Detection of intergenic non-coding RNAs expressed in the main developmental stages in Drosophila melanogaster

Zheng Li1, Min Liu1, Li Zhang2, Wenxia Zhang1, Ge Gao2, Zuoyan Zhu1, Liping Wei2, Qichang Fan1,* and Manyuan Long2,3,*

1Center of Developmental Biology and Genetics, School of Life Sciences, Peking University, Beijing, China, 2Center for Bioinformatics, School of Life Sciences, Peking University, Beijing, China and 3Department of Ecology and Evolution, University of Chicago, Chicago, IL 60637, USA

*To whom correspondence should be addressed. Tel/Fax: 773 702 0577; Email: mlong{at}midway.uchicago.edu

Correspondence may also be addressed to Qichang Fan. Tel/Fax: +86 10 6275 2438; E-mail: qfan{at}pku.edu.cn

Received January 14, 2009. Revised April 20, 2009. Accepted April 21, 2009.

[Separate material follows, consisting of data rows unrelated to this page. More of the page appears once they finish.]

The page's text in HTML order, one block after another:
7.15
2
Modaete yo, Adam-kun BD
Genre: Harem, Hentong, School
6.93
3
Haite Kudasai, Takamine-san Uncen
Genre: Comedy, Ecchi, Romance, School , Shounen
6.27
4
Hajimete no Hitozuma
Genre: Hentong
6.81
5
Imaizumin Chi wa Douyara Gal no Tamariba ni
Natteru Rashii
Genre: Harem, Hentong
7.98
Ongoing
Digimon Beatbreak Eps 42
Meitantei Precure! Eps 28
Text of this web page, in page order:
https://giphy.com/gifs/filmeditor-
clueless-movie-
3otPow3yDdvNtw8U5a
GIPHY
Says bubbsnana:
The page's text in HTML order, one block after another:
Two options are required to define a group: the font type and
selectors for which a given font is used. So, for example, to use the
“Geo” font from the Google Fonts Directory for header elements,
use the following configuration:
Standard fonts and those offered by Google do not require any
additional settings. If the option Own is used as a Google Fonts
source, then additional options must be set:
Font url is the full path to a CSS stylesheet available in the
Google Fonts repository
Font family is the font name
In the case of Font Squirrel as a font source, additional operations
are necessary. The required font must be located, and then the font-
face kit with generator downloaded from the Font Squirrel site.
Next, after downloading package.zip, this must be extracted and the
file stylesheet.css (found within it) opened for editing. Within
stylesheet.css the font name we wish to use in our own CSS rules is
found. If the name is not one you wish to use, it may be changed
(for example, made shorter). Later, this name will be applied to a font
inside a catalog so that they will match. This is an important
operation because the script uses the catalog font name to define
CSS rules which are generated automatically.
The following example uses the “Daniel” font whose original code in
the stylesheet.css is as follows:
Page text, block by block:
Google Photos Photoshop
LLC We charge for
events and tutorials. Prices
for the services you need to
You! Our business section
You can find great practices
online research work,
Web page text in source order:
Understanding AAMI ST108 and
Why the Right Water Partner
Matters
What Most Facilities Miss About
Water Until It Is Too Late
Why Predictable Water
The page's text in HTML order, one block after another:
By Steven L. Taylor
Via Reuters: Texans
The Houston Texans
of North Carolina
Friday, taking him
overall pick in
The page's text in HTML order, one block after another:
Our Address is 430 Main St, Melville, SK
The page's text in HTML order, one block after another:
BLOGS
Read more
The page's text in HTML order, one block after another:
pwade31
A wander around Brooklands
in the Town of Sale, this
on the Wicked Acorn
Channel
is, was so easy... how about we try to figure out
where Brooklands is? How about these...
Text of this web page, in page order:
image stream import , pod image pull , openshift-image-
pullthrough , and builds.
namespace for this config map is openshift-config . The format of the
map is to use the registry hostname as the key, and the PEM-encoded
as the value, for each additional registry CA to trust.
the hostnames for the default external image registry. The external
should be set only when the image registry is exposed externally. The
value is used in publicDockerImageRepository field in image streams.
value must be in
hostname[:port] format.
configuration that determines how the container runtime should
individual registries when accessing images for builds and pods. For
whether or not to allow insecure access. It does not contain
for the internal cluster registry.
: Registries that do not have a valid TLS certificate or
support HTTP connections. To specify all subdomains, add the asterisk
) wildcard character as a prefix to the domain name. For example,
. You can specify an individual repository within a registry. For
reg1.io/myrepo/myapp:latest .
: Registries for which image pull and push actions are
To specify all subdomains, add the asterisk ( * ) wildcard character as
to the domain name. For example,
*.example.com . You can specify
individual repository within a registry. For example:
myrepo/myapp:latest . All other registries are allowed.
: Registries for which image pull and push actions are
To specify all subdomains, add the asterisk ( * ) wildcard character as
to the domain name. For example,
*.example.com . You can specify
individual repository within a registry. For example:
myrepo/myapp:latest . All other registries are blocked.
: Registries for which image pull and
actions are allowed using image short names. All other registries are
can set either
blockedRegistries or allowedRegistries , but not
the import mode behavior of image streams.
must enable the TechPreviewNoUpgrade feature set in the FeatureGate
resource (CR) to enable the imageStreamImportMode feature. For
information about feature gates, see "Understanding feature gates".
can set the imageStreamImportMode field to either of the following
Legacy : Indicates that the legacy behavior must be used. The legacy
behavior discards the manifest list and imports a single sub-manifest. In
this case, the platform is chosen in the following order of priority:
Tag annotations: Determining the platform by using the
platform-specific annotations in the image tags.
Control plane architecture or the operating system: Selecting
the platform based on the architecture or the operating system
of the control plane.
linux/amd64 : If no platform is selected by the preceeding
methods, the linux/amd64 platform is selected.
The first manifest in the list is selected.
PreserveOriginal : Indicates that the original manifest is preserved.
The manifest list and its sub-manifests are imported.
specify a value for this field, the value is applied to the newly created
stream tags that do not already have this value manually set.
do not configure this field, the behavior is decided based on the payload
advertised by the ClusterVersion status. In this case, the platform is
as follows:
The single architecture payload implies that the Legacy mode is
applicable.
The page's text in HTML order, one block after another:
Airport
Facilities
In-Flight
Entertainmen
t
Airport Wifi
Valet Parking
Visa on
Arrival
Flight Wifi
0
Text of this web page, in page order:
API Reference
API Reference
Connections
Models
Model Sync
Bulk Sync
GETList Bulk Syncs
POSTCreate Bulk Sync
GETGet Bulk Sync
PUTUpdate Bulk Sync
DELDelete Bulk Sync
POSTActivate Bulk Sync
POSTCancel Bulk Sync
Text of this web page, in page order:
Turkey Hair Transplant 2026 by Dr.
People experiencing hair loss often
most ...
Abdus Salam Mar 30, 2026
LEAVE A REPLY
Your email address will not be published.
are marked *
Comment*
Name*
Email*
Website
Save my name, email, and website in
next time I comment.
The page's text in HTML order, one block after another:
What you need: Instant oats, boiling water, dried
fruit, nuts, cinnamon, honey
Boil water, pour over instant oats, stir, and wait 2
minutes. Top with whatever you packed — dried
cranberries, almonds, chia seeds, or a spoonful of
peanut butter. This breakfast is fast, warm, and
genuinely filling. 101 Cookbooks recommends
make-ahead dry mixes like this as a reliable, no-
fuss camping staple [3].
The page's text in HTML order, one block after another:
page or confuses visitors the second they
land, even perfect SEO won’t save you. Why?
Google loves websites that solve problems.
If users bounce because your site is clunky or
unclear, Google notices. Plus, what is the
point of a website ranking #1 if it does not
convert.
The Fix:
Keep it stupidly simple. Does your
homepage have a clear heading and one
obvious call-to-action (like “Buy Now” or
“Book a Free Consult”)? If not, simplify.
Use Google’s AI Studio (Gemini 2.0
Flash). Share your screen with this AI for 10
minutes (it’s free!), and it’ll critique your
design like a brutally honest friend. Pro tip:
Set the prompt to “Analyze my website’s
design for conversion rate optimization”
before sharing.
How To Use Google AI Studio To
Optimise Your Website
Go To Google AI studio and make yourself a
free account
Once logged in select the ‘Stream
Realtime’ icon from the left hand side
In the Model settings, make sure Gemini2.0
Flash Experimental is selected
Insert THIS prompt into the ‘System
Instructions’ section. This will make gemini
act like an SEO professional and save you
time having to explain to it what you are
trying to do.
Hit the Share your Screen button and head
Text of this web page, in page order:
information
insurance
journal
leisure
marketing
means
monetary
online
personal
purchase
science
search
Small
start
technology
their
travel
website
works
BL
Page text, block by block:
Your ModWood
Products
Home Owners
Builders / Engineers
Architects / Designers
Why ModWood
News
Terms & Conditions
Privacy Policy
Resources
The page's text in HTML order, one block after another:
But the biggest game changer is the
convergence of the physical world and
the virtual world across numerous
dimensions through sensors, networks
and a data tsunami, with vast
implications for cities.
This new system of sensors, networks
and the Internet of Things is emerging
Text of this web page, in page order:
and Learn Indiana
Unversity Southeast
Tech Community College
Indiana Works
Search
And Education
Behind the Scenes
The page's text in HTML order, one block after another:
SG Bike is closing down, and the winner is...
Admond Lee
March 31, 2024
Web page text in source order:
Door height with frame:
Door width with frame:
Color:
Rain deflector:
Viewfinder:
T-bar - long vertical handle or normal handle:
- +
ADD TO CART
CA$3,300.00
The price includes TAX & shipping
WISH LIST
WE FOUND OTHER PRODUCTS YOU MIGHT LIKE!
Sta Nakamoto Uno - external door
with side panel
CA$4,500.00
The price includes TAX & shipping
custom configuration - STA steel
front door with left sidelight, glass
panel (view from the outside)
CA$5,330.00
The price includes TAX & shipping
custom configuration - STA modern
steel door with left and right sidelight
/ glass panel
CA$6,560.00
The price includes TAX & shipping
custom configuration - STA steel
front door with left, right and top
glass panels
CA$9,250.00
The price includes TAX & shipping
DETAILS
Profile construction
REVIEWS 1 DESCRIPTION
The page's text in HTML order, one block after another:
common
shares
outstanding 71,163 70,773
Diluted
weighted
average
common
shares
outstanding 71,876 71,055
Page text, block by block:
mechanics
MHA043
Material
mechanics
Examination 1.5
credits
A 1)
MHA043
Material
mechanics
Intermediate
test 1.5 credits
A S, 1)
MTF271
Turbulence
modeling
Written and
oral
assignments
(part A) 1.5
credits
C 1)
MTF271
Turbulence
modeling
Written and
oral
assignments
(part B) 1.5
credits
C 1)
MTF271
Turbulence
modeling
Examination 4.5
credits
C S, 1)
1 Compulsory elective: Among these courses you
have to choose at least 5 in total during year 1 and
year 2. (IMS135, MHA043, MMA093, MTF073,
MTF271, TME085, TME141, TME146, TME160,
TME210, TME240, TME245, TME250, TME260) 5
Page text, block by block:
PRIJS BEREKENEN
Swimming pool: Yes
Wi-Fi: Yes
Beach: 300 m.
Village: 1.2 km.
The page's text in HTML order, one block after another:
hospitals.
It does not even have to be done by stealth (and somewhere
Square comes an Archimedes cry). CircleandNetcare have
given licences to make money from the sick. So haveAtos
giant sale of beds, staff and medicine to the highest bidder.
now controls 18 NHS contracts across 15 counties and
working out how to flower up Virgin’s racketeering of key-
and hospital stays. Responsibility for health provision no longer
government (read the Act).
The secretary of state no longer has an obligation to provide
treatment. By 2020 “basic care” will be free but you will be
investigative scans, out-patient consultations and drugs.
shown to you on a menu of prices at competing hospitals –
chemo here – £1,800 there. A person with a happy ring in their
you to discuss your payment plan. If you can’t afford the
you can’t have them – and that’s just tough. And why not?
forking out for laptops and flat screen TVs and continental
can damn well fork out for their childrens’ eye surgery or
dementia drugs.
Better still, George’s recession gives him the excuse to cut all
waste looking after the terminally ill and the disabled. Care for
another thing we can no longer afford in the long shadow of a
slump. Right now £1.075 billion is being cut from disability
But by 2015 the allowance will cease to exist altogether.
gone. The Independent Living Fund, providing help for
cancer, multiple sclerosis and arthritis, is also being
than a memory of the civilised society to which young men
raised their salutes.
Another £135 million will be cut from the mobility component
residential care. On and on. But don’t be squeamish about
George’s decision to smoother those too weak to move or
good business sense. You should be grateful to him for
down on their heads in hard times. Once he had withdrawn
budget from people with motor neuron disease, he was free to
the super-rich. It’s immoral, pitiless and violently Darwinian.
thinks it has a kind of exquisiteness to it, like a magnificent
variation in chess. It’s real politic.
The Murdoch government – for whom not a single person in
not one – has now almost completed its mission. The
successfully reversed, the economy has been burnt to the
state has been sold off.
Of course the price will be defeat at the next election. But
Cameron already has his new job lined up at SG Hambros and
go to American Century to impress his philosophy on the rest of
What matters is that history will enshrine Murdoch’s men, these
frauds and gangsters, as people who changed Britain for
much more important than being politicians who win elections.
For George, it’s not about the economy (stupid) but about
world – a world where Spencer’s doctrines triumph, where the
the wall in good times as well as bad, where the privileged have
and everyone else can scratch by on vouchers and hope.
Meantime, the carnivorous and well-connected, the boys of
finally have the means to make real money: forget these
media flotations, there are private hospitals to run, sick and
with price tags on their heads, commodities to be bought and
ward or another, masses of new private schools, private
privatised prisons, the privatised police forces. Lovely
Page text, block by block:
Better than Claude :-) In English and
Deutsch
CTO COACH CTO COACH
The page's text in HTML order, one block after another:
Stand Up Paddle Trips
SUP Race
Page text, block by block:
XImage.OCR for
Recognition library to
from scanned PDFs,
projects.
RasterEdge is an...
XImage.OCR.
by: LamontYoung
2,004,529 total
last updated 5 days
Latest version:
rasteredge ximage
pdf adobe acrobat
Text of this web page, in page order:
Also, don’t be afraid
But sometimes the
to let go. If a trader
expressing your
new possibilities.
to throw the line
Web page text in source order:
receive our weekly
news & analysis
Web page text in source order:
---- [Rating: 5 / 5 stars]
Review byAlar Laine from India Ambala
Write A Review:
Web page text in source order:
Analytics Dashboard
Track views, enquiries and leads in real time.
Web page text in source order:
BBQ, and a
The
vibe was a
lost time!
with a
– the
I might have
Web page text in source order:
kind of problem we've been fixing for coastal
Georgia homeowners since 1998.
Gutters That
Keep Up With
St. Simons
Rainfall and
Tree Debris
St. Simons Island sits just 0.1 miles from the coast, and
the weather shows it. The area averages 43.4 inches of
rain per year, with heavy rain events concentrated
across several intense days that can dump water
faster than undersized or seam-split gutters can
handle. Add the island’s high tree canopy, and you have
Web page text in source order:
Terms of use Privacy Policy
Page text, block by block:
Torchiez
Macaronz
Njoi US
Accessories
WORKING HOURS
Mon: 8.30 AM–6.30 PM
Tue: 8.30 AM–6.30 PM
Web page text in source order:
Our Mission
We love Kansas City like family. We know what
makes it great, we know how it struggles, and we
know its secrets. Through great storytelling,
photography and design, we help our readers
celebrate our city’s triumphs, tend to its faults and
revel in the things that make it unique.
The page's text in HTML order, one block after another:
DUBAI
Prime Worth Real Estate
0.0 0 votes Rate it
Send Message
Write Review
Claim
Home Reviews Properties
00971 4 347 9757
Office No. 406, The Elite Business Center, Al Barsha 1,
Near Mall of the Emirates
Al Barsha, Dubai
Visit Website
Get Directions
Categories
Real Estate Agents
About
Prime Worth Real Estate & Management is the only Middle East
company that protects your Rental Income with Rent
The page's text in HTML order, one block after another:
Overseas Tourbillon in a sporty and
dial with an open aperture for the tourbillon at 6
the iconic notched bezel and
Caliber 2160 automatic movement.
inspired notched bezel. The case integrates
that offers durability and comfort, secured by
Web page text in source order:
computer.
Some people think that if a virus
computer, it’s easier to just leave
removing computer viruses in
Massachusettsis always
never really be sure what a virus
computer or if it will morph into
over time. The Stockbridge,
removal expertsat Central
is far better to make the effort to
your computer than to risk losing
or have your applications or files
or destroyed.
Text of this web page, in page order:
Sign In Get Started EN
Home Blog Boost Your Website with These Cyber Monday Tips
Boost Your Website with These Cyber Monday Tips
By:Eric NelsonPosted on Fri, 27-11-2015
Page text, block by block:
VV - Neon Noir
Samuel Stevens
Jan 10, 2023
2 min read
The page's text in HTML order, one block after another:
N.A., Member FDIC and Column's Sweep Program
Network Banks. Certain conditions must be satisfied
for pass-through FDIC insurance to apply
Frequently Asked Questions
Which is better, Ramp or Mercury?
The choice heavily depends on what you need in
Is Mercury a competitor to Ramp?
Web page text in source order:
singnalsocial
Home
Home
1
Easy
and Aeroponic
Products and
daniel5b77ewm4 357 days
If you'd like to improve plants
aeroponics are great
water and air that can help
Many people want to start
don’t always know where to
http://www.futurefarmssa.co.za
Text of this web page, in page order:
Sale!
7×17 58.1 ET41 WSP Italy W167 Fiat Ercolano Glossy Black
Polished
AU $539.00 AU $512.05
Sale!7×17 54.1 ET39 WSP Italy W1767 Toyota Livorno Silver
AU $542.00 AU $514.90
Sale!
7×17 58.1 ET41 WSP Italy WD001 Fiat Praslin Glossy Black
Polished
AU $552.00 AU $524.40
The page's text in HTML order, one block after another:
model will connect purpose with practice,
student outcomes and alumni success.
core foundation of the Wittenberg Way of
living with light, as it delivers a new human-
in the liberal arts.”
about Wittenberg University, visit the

How many intergenically encoded non-coding RNAs (ncRNAs) are expressed during various developmental stages in Drosophila? Previous analyses in one or a few developmental stages indicated abundant expression of intergenic ncRNAs. However, some reported that ncRNAs have been recently falsified, and, in general, the false positive rate for ncRNA detection is unknown. In this report, we used reverse transcription-PCR (RT-PCR), a more robust method, to detect ncRNAs from the intergenic regions that are expressed in four major developmental stages (6–8 h embryo, 20–22 h embryo, larvae and adult). We tested 1027 regions, ~10% of all intergenic regions, and detected transcription by RT–PCR. The results from 18 342 RT–PCR experiments revealed evidence for transcription in 72.7% of intergenic regions in the developmental process. The early developmental stage appears to be associated with more abundant ncRNAs than later developmental stages. In the early stage, we detected 43.6% of intergenic regions that encode transcripts in the triplicate RT–PCR experiments, yielding an estimate of 5006 intergenic regions in the entire genome likely encoding ncRNAs. We compared the RT–PCR-related approach with previous tiling array-based approach and observed that the latter method is insensitive to short ncRNAs, especially the molecules less than 120 bp. We measured false positive rates for the analyzed genomic approaches including the RT–PCR and tiling array method.


The authors wish it to be known that, in their opinion, the first three authors should be regarded as joint First Authors.